One unresolved issue is the semantics of the counterfactual itself. “Counterfactuals for the Future” distinguishes interventional treatment choice from forward-looking counterfactual treatment choice. In the forward-looking version, the sample is the actual population of interest and unit-specific exogenous variables are assumed to exhibit stability and structure over time. Welfare is then evaluated under a distribution of future outcomes for the same units conditional on their observed data,

R(π;Std)=E ⁣[Std(π(X);Y(π(X)),X)],R(\pi;\ell^{Std}) = E\!\big[\ell^{Std}(\pi(X);Y(\pi(X)),X)\big],5

rather than under the interventional distribution for a fresh population. The paper shows that mismatches between these semantics can change the welfare ranking of policies and can reverse conclusions about variance and inequality effects (Bynum et al., 2022).

A complementary line emphasizes model uncertainty. In uncertain structural causal models, counterfactual distributions are not identified by observational and interventional data alone. A hierarchical Bayesian approach based on Bayesian Warped Gaussian Processes therefore represents uncertainty over both structural functions and the noise-effect mapping, yielding full posterior counterfactual distributions rather than point predictions. This makes it possible to define expected-utility, variance-penalized, chance-constrained, or model-robust counterfactual utilities for interventions such as algorithmic recourse (Weilbach et al., 2023).

At the most abstract level, counterfactual spaces separate counterfactuality from intervention. A counterfactual probability space is a probability space on a product of world-specific measurable spaces; a counterfactual causal space adds causal kernels and a no-cross-world-causal-effect axiom. Shared information between worlds is encoded in the joint probability measure and causal kernels, with independence and synchronisation as two extremes. This framework permits utilities to be defined directly on tuples of worlds, not only on realized outcomes or intervention-indexed potential outcomes (Park et al., 1 Jan 2026).
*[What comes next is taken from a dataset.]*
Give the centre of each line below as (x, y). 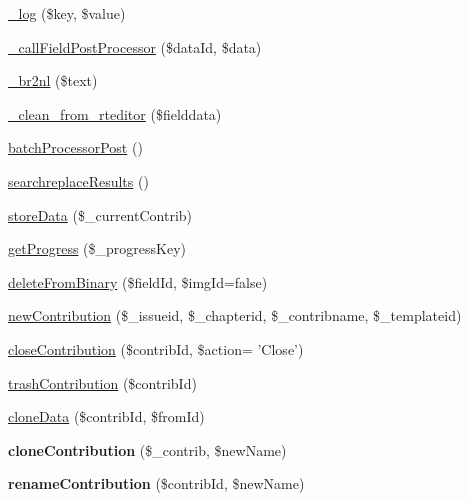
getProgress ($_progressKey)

In empirical games, uncertainty is amplified by partially identified parameters, multiple equilibria, and randomized strategies. The counterfactual predictive distribution set formalizes this by producing a set of distributions over sets of outcomes, where outcomes may be behavioral or welfare quantities. The paper proves sharpness of the population CPDS and posterior consistency under continuity and posterior consistency of the underlying identified set. This extends counterfactual utility analysis to strategic environments where the counterfactual itself is set-valued even before sampling uncertainty is added (Kline et al., 2024).

Several limitations recur across the literature. Non-additive counterfactual utilities are generally not point identified from standard observational data under strong ignorability, because they depend on the joint distribution of multiple potential outcomes (Koch et al., 13 May 2025). Utility specification is explicitly normative: choosing overtreatment penalties, harm asymmetries, or detention costs is not a statistical question (Imai et al., 19 Jun 2026). In revealed-preference and random utility settings, finite data produce large identified sets, so welfare comparisons remain partial rather than pointwise (Chambers et al., 2021). Support conditions also matter: in limited-consideration models, identification of consideration probabilities and attention-intervention welfare depends sharply on bounded versus unbounded variation in utility indices (Allen, 2024). These constraints suggest that future work will continue to move along two margins already visible in the literature: stronger structural assumptions for sharper identification, and richer decision criteria that preserve the expressive power of genuinely counterfactual utility.